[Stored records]
···

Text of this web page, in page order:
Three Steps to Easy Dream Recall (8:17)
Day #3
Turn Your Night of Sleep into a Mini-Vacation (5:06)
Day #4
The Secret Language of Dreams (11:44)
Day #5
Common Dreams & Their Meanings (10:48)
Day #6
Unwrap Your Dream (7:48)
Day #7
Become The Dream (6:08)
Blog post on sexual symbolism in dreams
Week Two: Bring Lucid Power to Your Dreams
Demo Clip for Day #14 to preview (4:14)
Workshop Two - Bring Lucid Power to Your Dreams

···

=== TASK TO COMPLETE ===
Print every entry exactly as written.

=== RESPONSE BELOW ===
Text of this web page, in page order:
Three Steps to Easy Dream Recall (8:17)
Day #3
Turn Your Night of Sleep into a Mini-Vacation (5:06)
Day #4
The Secret Language of Dreams (11:44)
Day #5
Common Dreams & Their Meanings (10:48)
Day #6
Unwrap Your Dream (7:48)
Day #7
Become The Dream (6:08)
Blog post on sexual symbolism in dreams
Week Two: Bring Lucid Power to Your Dreams
Demo Clip for Day #14 to preview (4:14)
Workshop Two - Bring Lucid Power to Your Dreams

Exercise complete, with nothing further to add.